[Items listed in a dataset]
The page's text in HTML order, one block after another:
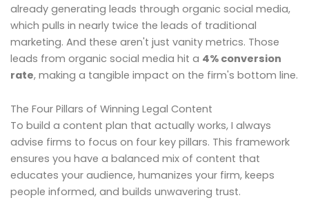
already generating leads through organic social media,
which pulls in nearly twice the leads of traditional
marketing. And these aren't just vanity metrics. Those
leads from organic social media hit a 4% conversion
rate, making a tangible impact on the firm's bottom line.
The Four Pillars of Winning Legal Content
To build a content plan that actually works, I always
advise firms to focus on four key pillars. This framework
ensures you have a balanced mix of content that
educates your audience, humanizes your firm, keeps
people informed, and builds unwavering trust.
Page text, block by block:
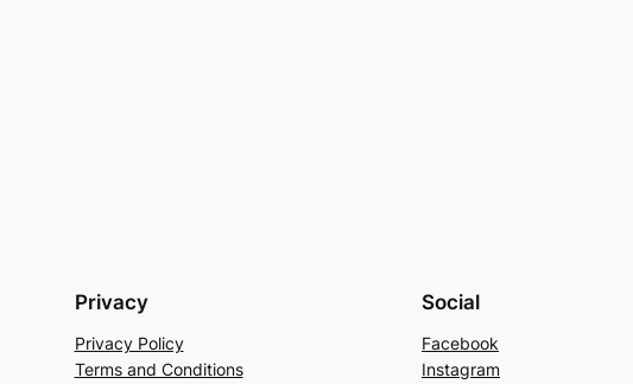
Privacy
Privacy Policy
Terms and Conditions
Social
Facebook
Instagram
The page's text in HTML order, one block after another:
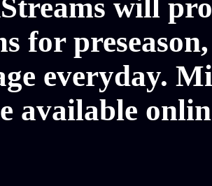
will
for
everyday.
available
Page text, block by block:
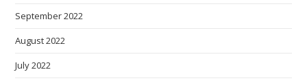
September 2022
August 2022
July 2022
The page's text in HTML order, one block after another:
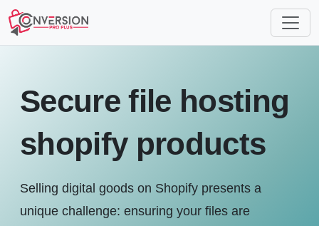
Secure file hosting
shopify products
Selling digital goods on Shopify presents a
unique challenge: ensuring your files are
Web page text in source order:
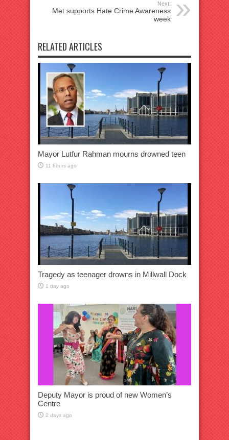
Next:
Met supports Hate Crime Awareness
week
RELATED ARTICLES
Mayor Lutfur Rahman mourns drowned teen
11 hours ago
Tragedy as teenager drowns in Millwall Dock
1 day ago
Deputy Mayor is proud of new Women’s
Centre
2 days ago
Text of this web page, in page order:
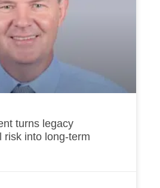
turns legacy
risk into long-term
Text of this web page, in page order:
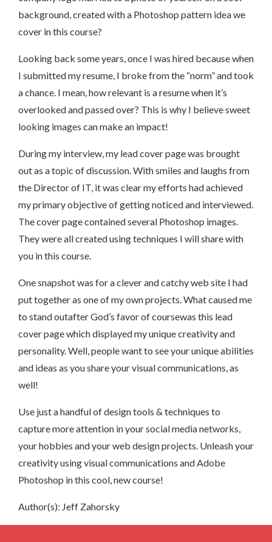
background, created with a Photoshop pattern idea we
cover in this course?
Looking back some years, once I was hired because when
I submitted my resume, I broke from the “norm” and took
a chance. I mean, how relevant is a resume when it’s
overlooked and passed over? This is why I believe sweet
looking images can make an impact!
During my interview, my lead cover page was brought
out as a topic of discussion. With smiles and laughs from
the Director of IT, it was clear my efforts had achieved
my primary objective of getting noticed and interviewed.
The cover page contained several Photoshop images.
They were all created using techniques I will share with
you in this course.
One snapshot was for a clever and catchy web site I had
put together as one of my own projects. What caused me
to stand outafter God’s favor of coursewas this lead
cover page which displayed my unique creativity and
personality. Well, people want to see your unique abilities
and ideas as you share your visual communications, as
well!
Use just a handful of design tools & techniques to
capture more attention in your social media networks,
your hobbies and your web design projects. Unleash your
creativity using visual communications and Adobe
Photoshop in this cool, new course!
Author(s): Jeff Zahorsky
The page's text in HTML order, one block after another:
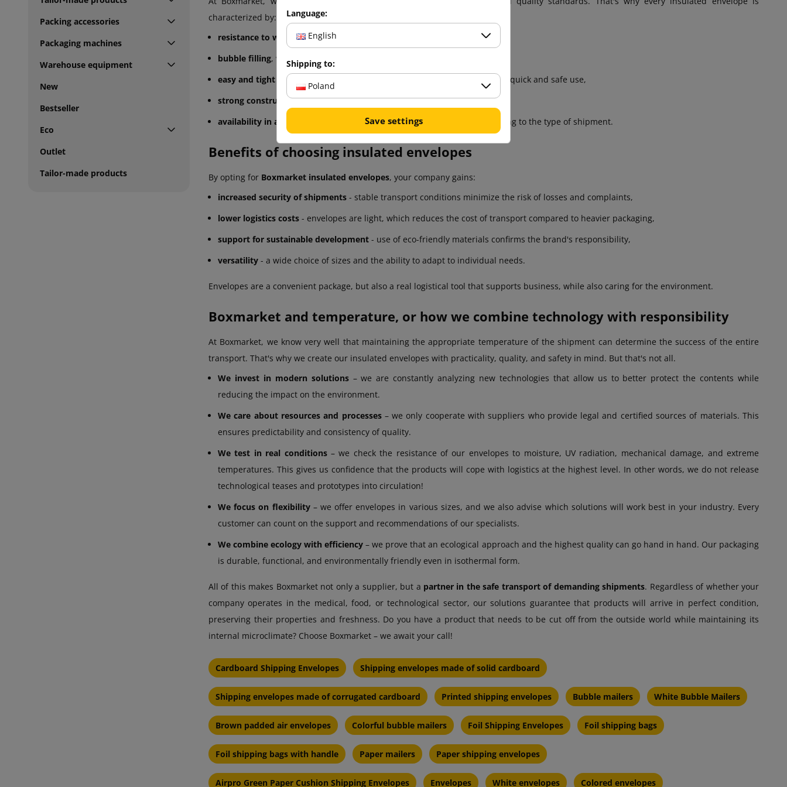
Packing accessories
Packaging machines
Warehouse equipment
New
Bestseller
Eco
Outlet
Tailor-made products
characterized by:
resistance to weather conditions and UV radiation
bubble filling, which acts as an additional cushioning layer,
easy and tight closure
, guaranteed by an adhesive strip placed inside for quick and safe use,
strong construction, resistant to wear and intensive use,
availability in as many as 6 sizes
, allowing to perfectly adjust the packaging to the type of shipment.
Benefits of choosing insulated envelopes
By opting for Boxmarket insulated envelopes, your company gains:
increased security of shipments - stable transport conditions minimize the risk of losses and complaints,
lower logistics costs - envelopes are light, which reduces the cost of transport compared to heavier packaging,
support for sustainable development - use of eco-friendly materials confirms the brand's responsibility,
versatility - a wide choice of sizes and the ability to adapt to individual needs.
Envelopes are a convenient package, but also a real logistical tool that supports business, while also caring for the environment.
Boxmarket and temperature, or how we combine technology with responsibility
At Boxmarket, we know very well that maintaining the appropriate temperature of the shipment can determine the success of the entire
transport. That's why we create our insulated envelopes with practicality, quality, and safety in mind. But that's not all.
We invest in modern solutions– we are constantly analyzing new technologies that allow us to better protect the contents while
reducing the impact on the environment.
We care about resources and processes– we only cooperate with suppliers who provide legal and certified sources of materials. This
ensures predictability and consistency of quality.
We test in real conditions– we check the resistance of our envelopes to moisture, UV radiation, mechanical damage, and extreme
temperatures. This gives us confidence that the products will cope with logistics at the highest level. In other words, we do not release
technological teases and prototypes into circulation!
We focus on flexibility– we offer envelopes in various sizes, and we also advise which solutions will work best in your industry. Every
customer can count on the support and recommendations of our specialists.
We combine ecology with efficiency – we prove that an ecological approach and the highest quality can go hand in hand. Our packaging
is durable, functional, and environmentally friendly even in isothermal form.
All of this makes Boxmarket not only a supplier, but a partner in the safe transport of demanding shipments. Regardless of whether your
company operates in the medical, food, or technological sector, our solutions guarantee that products will arrive in perfect condition,
preserving their properties and freshness. Do you have a product that needs to be cut off from the outside world while maintaining its
internal microclimate? Choose Boxmarket – we await your call!
Cardboard Shipping Envelopes Shipping envelopes made of solid cardboard
Shipping envelopes made of corrugated cardboard Printed shipping envelopes Bubble mailers White Bubble Mailers
Brown padded air envelopes Colorful bubble mailers Foil Shipping Envelopes Foil shipping bags
Foil shipping bags with handle Paper mailers Paper shipping envelopes
Airpro Green Paper Cushion Shipping Envelopes Envelopes White envelopes Colored envelopes
Language:
English
Shipping to:
Poland
Save settings
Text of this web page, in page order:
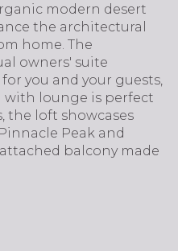
modern desert
the architectural
home. The
owners' suite
you and your guests,
lounge is perfect
the loft showcases
Peak and
balcony made
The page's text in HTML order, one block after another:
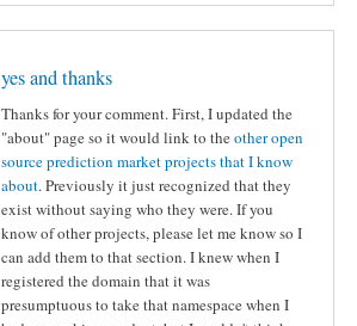
yes and thanks
Thanks for your comment. First, I updated the
"about" page so it would link to theother open
source prediction market projects that I know
about. Previously it just recognized that they
exist without saying who they were. If you
know of other projects, please let me know so I
can add them to that section. I knew when I
registered the domain that it was
presumptuous to take that namespace when I
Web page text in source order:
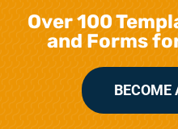
Over 100
and Forms
BECOME

**What you are asked to do:** When you transcribe the entries above, begin at their first line, end with the line containing "During my interview, my", and copy each line exactly without any picture.

**Answer to this task:**
The page's text in HTML order, one block after another:
already generating leads through organic social media,
which pulls in nearly twice the leads of traditional
marketing. And these aren't just vanity metrics. Those
leads from organic social media hit a 4% conversion
rate, making a tangible impact on the firm's bottom line.
The Four Pillars of Winning Legal Content
To build a content plan that actually works, I always
advise firms to focus on four key pillars. This framework
ensures you have a balanced mix of content that
educates your audience, humanizes your firm, keeps
people informed, and builds unwavering trust.
Page text, block by block:
Privacy
Privacy Policy
Terms and Conditions
Social
Facebook
Instagram
The page's text in HTML order, one block after another:
will
for
everyday.
available
Page text, block by block:
September 2022
August 2022
July 2022
The page's text in HTML order, one block after another:
Secure file hosting
shopify products
Selling digital goods on Shopify presents a
unique challenge: ensuring your files are
Web page text in source order:
Next:
Met supports Hate Crime Awareness
week
RELATED ARTICLES
Mayor Lutfur Rahman mourns drowned teen
11 hours ago
Tragedy as teenager drowns in Millwall Dock
1 day ago
Deputy Mayor is proud of new Women’s
Centre
2 days ago
Text of this web page, in page order:
turns legacy
risk into long-term
Text of this web page, in page order:
background, created with a Photoshop pattern idea we
cover in this course?
Looking back some years, once I was hired because when
I submitted my resume, I broke from the “norm” and took
a chance. I mean, how relevant is a resume when it’s
overlooked and passed over? This is why I believe sweet
looking images can make an impact!
During my interview, my lead cover page was brought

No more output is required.